|Introduction, pg 4, lines 15 – 35: I found this revised section a little misleading. I think this could be rectified if the magnitudes of modelled to measured HO2 (and modelled to measured p(O3)) disagreement are compared in absolute terms. In the Tan et al (2017) study, modelled and measured HO2 agree within uncertainty at 6 ppbv NO. By eye, (but the authors can provide an accurate number) at 6 ppbv NO in this study P(O3) measured is ~20 ppb hr-1 greater than modelled. The Tan et al (2017) study does not support the magnitude of the P(O3) discrepancy reported in this work and this needs to be reflected in the Introduction.|
The authors have made some attempts to improve the corrections applied to the raw MOPS data by limiting times when RH was below 70%. It is not obvious from looking at the latest time-series in Figure 1 that the MOPS data coverage presented has reduced. Was this threshold RH already applied before the initial submission?
There is still a lot of uncertainty associated with all the corrections applied, however. The authors state that the negative ozone production rates are ‘roughly correlated with temperature, relative humidity, or actinic flux’. Could the authors provide an equation of the form:
Artificial signal = Temperature × a(±b) + RH × c(±d) + hν × e(±f)

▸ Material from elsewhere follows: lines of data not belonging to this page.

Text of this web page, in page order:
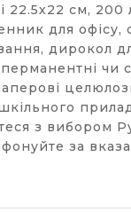
см, 200
для офісу,
дирокол
чи
з вибором
за
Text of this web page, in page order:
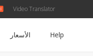
Video Translator
الأسعار Help
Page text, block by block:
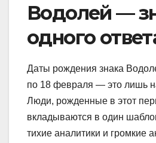
Водолей —
одного
Даты рождения знака
по 18 февраля — это лишь
Люди, рожденные в этот
вкладываются в один
тихие аналитики и громкие
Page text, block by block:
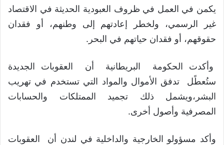
يكمن في العمل في ظروف العبودية الحديثة في الاقتصاد
غير الرسمي، ولخطر إعادتهم إلى وطنهم، أو فقدان
حقوقهم، أو فقدان حياتهم في البحر.
وأكدت الحكومة البريطانية أن العقوبات الجديدة
ستُعطًل تدفق الأموال والمواد التي تستخدم في تهريب
البشر،ويشمل ذلك تجميد الممتلكات والحسابات
المصرفية وأصول أخرى.
وأكد مسؤولو الخارجية والداخلية في لندن أن العقوبات
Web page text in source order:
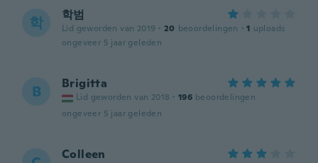
학 학범
Lid geworden van 2019 · 20 beoordelingen · 1 uploads
ongeveer 5 jaar geleden
B Brigitta
Lid geworden van 2018 · 196 beoordelingen
ongeveer 5 jaar geleden
Colleen
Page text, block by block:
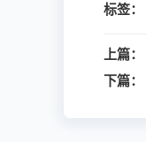
标签：
上篇：
下篇：
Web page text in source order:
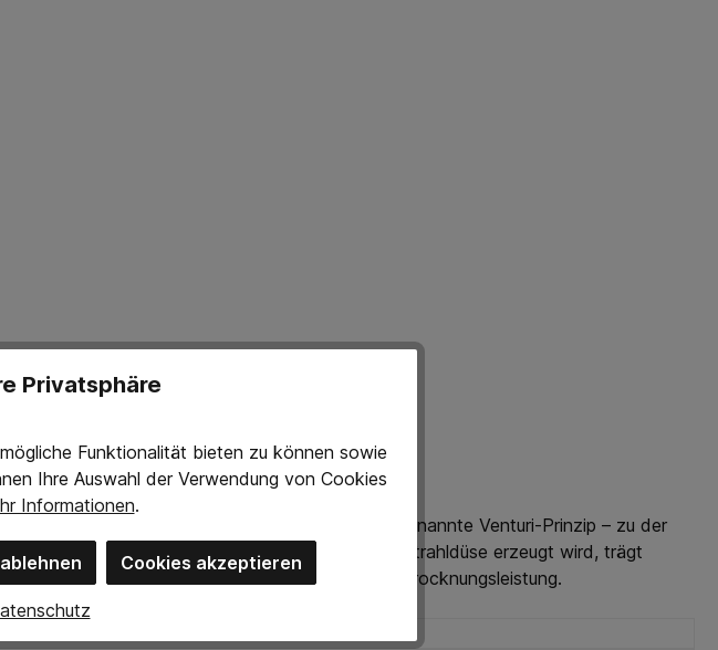
deutlich verkürzen. Sie nutzt das sogenannte Venturi-Prinzip – zu der
Luftstrom, der in der Injektorzone der Breitstrahldüse erzeugt wird, trägt
marktüblichen Modellen eine ca. 15 % höhere Trocknungsleistung.
Privatsphäre
Funktionalität bieten zu können sowie
Ihre Auswahl der Verwendung von Cookies
Informationen.
Cookies akzeptieren
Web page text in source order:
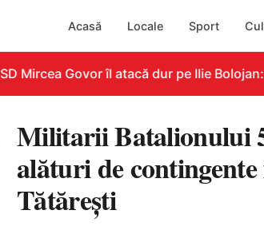
Acasă Locale Sport
Mircea Govor îl atacă dur pe Ilie
Militarii Batalionului
alături de
Tătărești
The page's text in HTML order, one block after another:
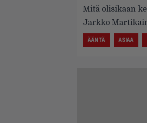
Mitä olisikaan
Jarkko
ÄÄNTÄ ASIAA
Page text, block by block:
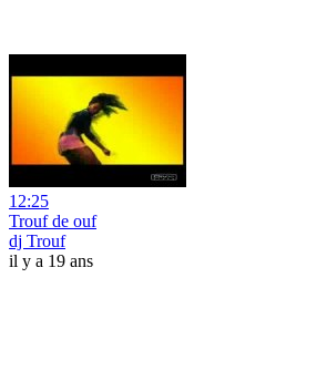
12:25
Trouf de ouf
dj Trouf
il y a 19 ans
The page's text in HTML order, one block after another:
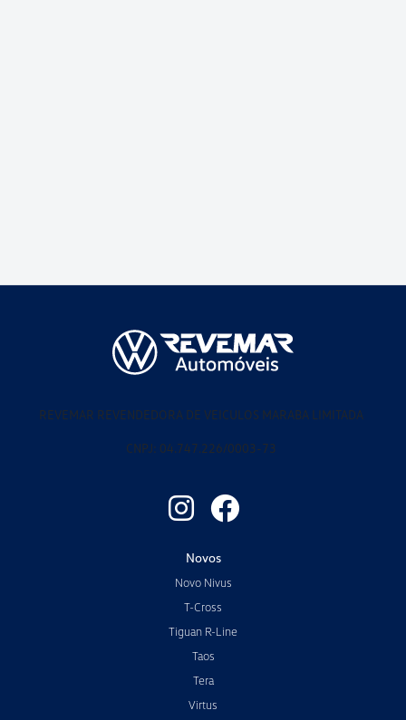
REVEMAR REVENDEDORA DE VEICULOS MARABA LIMITADA
CNPJ: 04.747.226/0003-73
Novos
Novo Nivus
T-Cross
Tiguan R-Line
Taos
Tera
Virtus
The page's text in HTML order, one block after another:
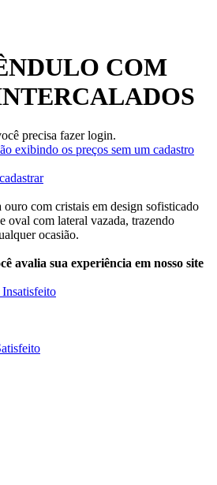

This will provide some confidence in the corrections applied.
Related to this point, the authors discuss the days chosen for the zero measurements: ‘zeros that were taken only on days with diurnal patterns and absolute values of relative humidity that are similar to most MOPS measurements days’. The authors need to be specific here, what do they mean by ‘similar’ and ‘most’? Furthermore, this statement begs the question, how similar was temperature and actinic flux on these days also given the correlation with these parameters too?

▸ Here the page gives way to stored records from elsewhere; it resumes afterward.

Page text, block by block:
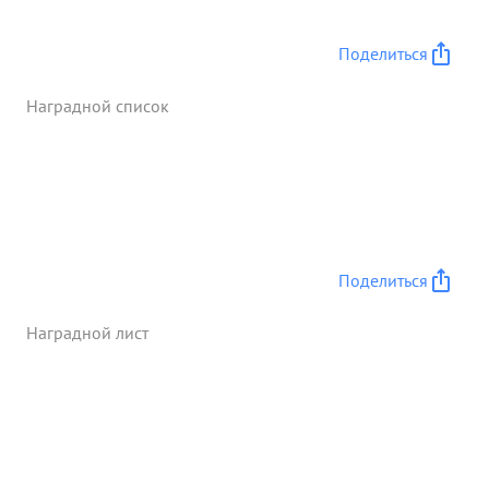
Поделиться
Наградной список
Поделиться
Наградной лист
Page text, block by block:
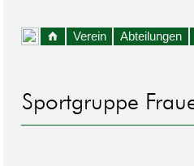
Verein Abteilungen
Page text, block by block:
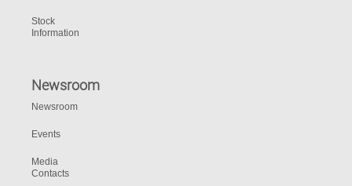
Stock
Information
Newsroom
Newsroom
Events
Media
Contacts
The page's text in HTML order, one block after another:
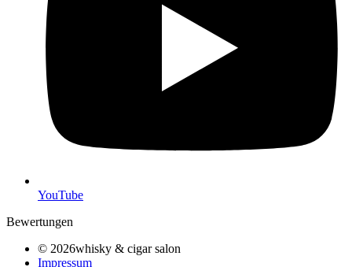
YouTube
Bewertungen
© 2026whisky & cigar salon
Impressum
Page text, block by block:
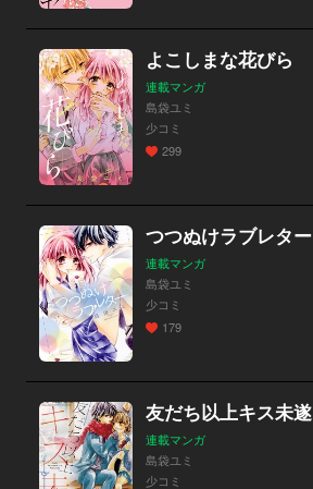
よこしまな花びら
連載マンガ
島袋ユミ
少コミ
299
つつぬけラブレター
連載マンガ
島袋ユミ
少コミ
179
友だち以上キス未遂
連載マンガ
島袋ユミ
少コミ
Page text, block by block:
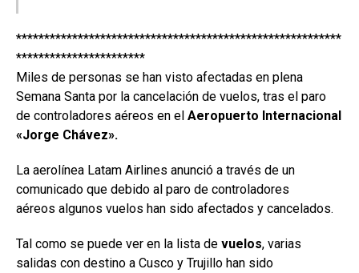
**********************************************************
***********************
Miles de personas se han visto afectadas en plena
Semana Santa por la cancelación de vuelos, tras el paro
de controladores aéreos en el Aeropuerto Internacional
«Jorge Chávez».
La aerolínea Latam Airlines anunció a través de un
comunicado que debido al paro de controladores
aéreos algunos vuelos han sido afectados y cancelados.
Tal como se puede ver en la lista de vuelos, varias
salidas con destino a Cusco y Trujillo han sido

It is not clear in Figure S2 which line relates to which RH?
Section 3.3 is much improved from the initial submission, however, a couple of modifications are needed:
Pg 12, line 32: ‘either all of these measurements methods contain similar artifacts..’ this argument does not hold. Why, if this is an instrumental problem rather than missing chemistry does this have to relate to a similar artifact? Rather, the MOPS artificial signal may derive from heterogeneous production of radicals or radical precursors whilst the previous FAGE measurements could be influenced by an RO2 interference. This sentence needs to be modified to reflect this.

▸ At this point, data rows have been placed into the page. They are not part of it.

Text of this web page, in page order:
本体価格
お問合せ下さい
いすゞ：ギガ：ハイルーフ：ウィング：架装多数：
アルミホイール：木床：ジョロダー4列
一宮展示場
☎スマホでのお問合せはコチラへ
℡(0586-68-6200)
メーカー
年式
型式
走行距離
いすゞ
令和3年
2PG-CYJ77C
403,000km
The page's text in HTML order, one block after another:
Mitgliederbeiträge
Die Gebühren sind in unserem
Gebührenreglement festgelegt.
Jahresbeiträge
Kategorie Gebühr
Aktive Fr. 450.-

The authors argue that the positive excursion in P(O3) is apparent even before the zero correction is applied and use this as evidence that the positive excursion is not an instrumental artefact (pg 12, lines 22 – 27). I do not agree with this reasoning. It may be true that the zero correction is not inducing this positive P(O3) observed in the mronings, but other artifacts, for example, artifacts induced by heterogeneous NO2 reactions in the chamber could be contributing to this signal. The authors mention on Pg 7, line 25 ‘excess HONO of up to five times ambient values was measured in the MOPS chambers’ and that the ‘production mechanism has not been identified’ Really, systematic laboratory studies are needed to determine the absolute magnitude of this heterogeneous HONO production as a function of NOx. Failing that, the authors should at least modify the discussion in section 3.3.1 to reflect the fact that the model measurement discrepancy at high NOx could be caused by a currently unidentified HONO (or radical) production mechanisms in the MOPS that may not necessarily scale with NOx as assumed in section 3.3.1.
Figure 6, Some comment is needed about why P(O3) in the MCM3.3.1 RO2=0.0005x[NOx] scenario is lower (despite [RO2] concentrations being higher) than the base MCM case in the afternoon.
Also the scenario where RO2+NO HO2 + NO2 is not shown in Figure 6 as indicated in lines 27, 28, pg 16 (unless it is represented by the green dashed line, in which case the legend needs correcting).